-- Data provided follows --

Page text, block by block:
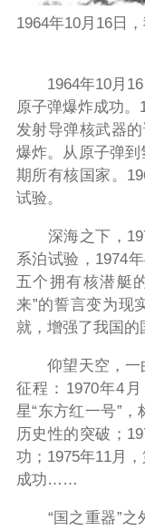
1964年10月16日
1964年10月16
原子弹爆炸成功
发射导弹核武器
爆炸。从原子弹
期所有核国家。
试验。
深海之下，
系泊试验，1974
五个拥有核潜艇
来”的誓言变为现
就，增强了我国的
仰望天空，一
征程：1970年4
星“东方红一号”
历史性的突破；
功；1975年11月
成功……
“国之重器”之
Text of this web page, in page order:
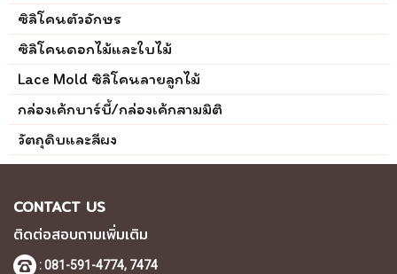
ซิลิโคนตัวอักษร
ซิลิโคนดอกไม้และใบไม้
Lace Mold ซิลิโคนลายลูกไม้
กล่องเค้กบาร์บี้/กล่องเค้กสามมิติ
วัตถุดิบและสีผง
CONTACT US
ติดต่อสอบถามเพิ่มเติม
: 081-591-4774, 7474
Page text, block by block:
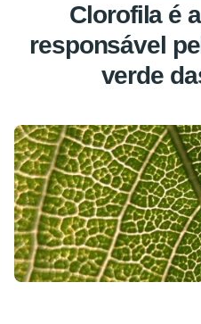
Clorofila é
responsável
verde
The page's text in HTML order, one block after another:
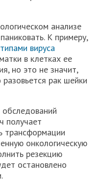
анализе
К примеру,
типами вируса
в клетках ее
но это не значит,
рак шейки
получает
трансформации
онкологическую
резекцию
остановлено
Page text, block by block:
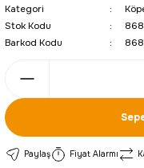
Kategori
Stok Kodu
Barkod Kodu
Paylaş Fiyat Alarmı
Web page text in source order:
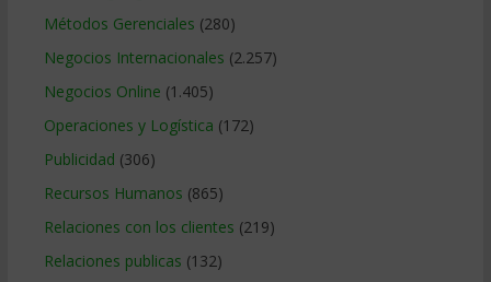
Métodos Gerenciales (280)
Negocios Internacionales (2.257)
Negocios Online (1.405)
Operaciones y Logística (172)
Publicidad (306)
Recursos Humanos (865)
Relaciones con los clientes (219)
Relaciones publicas (132)
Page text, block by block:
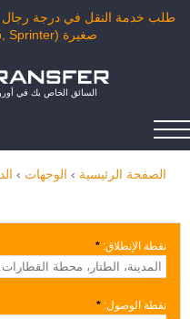
صغيرة (Vito, Viano, Sprinter) من المطار
السائق الخاص بك في
الصفحة الرئيسية › الوجهات ›
نقطة الإنطلاق: *
نقطة الوصول: *
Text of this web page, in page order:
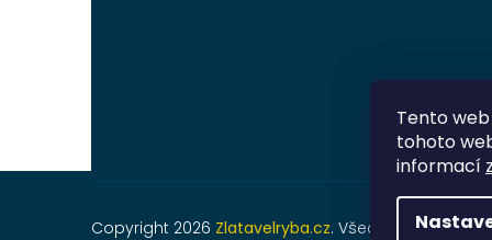
Tento
tohoto
informací
Copyright 2026 Zlatavelryba.cz. Všechna práva
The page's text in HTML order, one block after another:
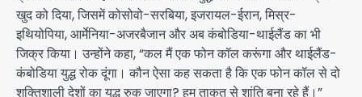
खुद को दिया, जिसमें कोसोवो-सरबिया, इजरायल-ईरान, मिस्र-
इथियोपिया, आर्मेनिया-अजरबैजान और अब कंबोडिया-थाईलैंड का भी
जिक्र किया। उन्होंने कहा, “कल मैं एक फोन कॉल करूंगा और थाईलैंड-
कंबोडिया युद्ध रोक दूंगा। कौन ऐसा कह सकता है कि एक फोन कॉल से दो
शक्तिशाली देशों का युद्ध रुक जाएगा? हम ताकत से शांति बना रहे हैं।”
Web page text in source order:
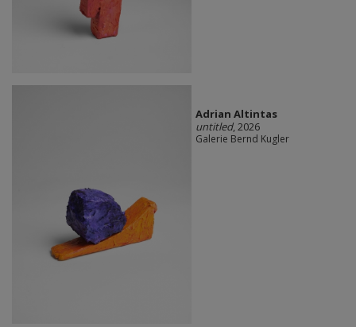
Adrian Altintas
untitled, 2026
Galerie Bernd Kugler
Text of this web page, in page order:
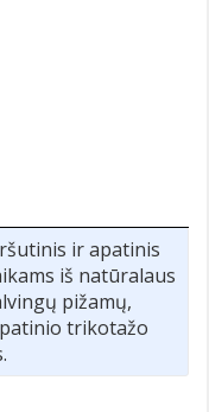
ir apatinis
iš natūralaus
pižamų,
trikotažo
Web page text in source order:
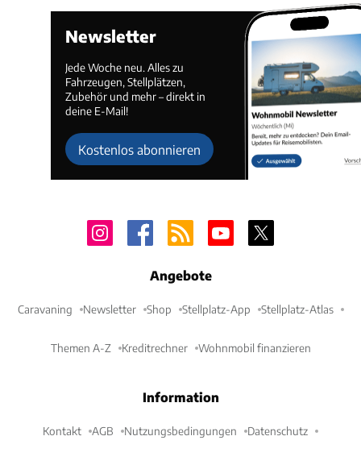
Newsletter
Jede Woche neu. Alles zu
Fahrzeugen, Stellplätzen,
Zubehör und mehr – direkt in
deine E-Mail!
Kostenlos abonnieren
Angebote
Caravaning Newsletter Shop Stellplatz-App Stellplatz-Atlas
Themen A-Z Kreditrechner Wohnmobil finanzieren
Information
Kontakt AGB Nutzungsbedingungen Datenschutz
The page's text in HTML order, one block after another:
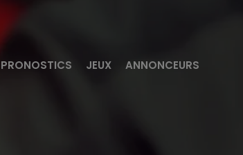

-- Data provided concluded --

How to complete this task:
Please print each entry exactly as it stands, without the pictures.

Output of the task:
Page text, block by block:
1964年10月16日
1964年10月16
原子弹爆炸成功
发射导弹核武器
爆炸。从原子弹
期所有核国家。
试验。
深海之下，
系泊试验，1974
五个拥有核潜艇
来”的誓言变为现
就，增强了我国的
仰望天空，一
征程：1970年4
星“东方红一号”
历史性的突破；
功；1975年11月
成功……
“国之重器”之
Text of this web page, in page order:
ซิลิโคนตัวอักษร
ซิลิโคนดอกไม้และใบไม้
Lace Mold ซิลิโคนลายลูกไม้
กล่องเค้กบาร์บี้/กล่องเค้กสามมิติ
วัตถุดิบและสีผง
CONTACT US
ติดต่อสอบถามเพิ่มเติม
: 081-591-4774, 7474
Page text, block by block:
Clorofila é
responsável
verde
The page's text in HTML order, one block after another:
анализе
К примеру,
типами вируса
в клетках ее
но это не значит,
рак шейки
получает
трансформации
онкологическую
резекцию
остановлено
Page text, block by block:
Kategori
Stok Kodu
Barkod Kodu
Paylaş Fiyat Alarmı
Web page text in source order:
Métodos Gerenciales (280)
Negocios Internacionales (2.257)
Negocios Online (1.405)
Operaciones y Logística (172)
Publicidad (306)
Recursos Humanos (865)
Relaciones con los clientes (219)
Relaciones publicas (132)
Page text, block by block:
صغيرة (Vito, Viano, Sprinter) من المطار
السائق الخاص بك في
الصفحة الرئيسية › الوجهات ›
نقطة الإنطلاق: *
نقطة الوصول: *
Text of this web page, in page order:
Tento
tohoto
informací
Copyright 2026 Zlatavelryba.cz. Všechna práva
The page's text in HTML order, one block after another:
खुद को दिया, जिसमें कोसोवो-सरबिया, इजरायल-ईरान, मिस्र-
इथियोपिया, आर्मेनिया-अजरबैजान और अब कंबोडिया-थाईलैंड का भी
जिक्र किया। उन्होंने कहा, “कल मैं एक फोन कॉल करूंगा और थाईलैंड-
कंबोडिया युद्ध रोक दूंगा। कौन ऐसा कह सकता है कि एक फोन कॉल से दो
शक्तिशाली देशों का युद्ध रुक जाएगा? हम ताकत से शांति बना रहे हैं।”
Web page text in source order:
Adrian Altintas
untitled, 2026
Galerie Bernd Kugler
Text of this web page, in page order:
ir apatinis
iš natūralaus
pižamų,
trikotažo
Web page text in source order:
Newsletter
Jede Woche neu. Alles zu
Fahrzeugen, Stellplätzen,
Zubehör und mehr – direkt in
deine E-Mail!
Kostenlos abonnieren
Angebote
Caravaning Newsletter Shop Stellplatz-App Stellplatz-Atlas
Themen A-Z Kreditrechner Wohnmobil finanzieren
Information
Kontakt AGB Nutzungsbedingungen Datenschutz
The page's text in HTML order, one block after another:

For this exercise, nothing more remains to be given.